Hardware pauses: the CPU itself may periodically stop executing instructions for a variety of reasons such as power or thermal throttling, or just because the CPU is undergoing a frequency transition.
System Management Mode: totally apart from interrupts seen and handled by the OS, x86 CPUs have a type of “hidden interrupt” which allows SMM functionality to execute on your CPU, with the only apparent affect being periodic unexpected jumps in cycle counters used to measure real time.
Normal performance variations: your code won’t execute in exactly the same way every time. Initial iterations will suffer data and instruction cache misses, and have untrained predictors for things like branch direction. Even in an apparent “steady state” you may still suffer performance variations from things beyond your control.
Different code paths: you might expect your loop to execute exactly the same instructions every time through¹: after all, nothing is really changing, right? Well if you dig into the internals of clock_gettime you may very well find something branches that take a different path when some times of overflow occurs, or when reading from the adjustment factors in the VDSO races with an update, etc.

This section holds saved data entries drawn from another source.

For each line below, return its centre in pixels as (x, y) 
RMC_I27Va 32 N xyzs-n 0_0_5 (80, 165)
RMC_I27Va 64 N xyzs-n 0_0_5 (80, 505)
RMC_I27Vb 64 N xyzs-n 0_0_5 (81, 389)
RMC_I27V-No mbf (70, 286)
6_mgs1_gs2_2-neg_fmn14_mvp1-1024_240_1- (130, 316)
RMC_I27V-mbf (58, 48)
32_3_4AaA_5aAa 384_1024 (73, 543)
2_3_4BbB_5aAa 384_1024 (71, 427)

That’s not even a comprehensive list, but it should at least give you a taste of some of the factors that can cause outliers. You can eliminate or reduce the effect of some of these, but complete control is generally impossible on a modern non-realtime² OS on x86.

My Guess

If I had to take a guess, based on a typical outlier of ~8000 ns, which is probably too small for a context switch interruption, you are probably seeing the effect of processor frequency scaling due to variable TurboBoost ratios. That’s a mouthful, but basically modern x86 chips run at different “max turbo” speeds depending on how many cores are active. My i7-6700HQ, for example, will run at 3.5 GHz if one core is active, but only 3.3, 3.2 or 3.1 GHz if 2, 3 or 4 cores are active, respectively.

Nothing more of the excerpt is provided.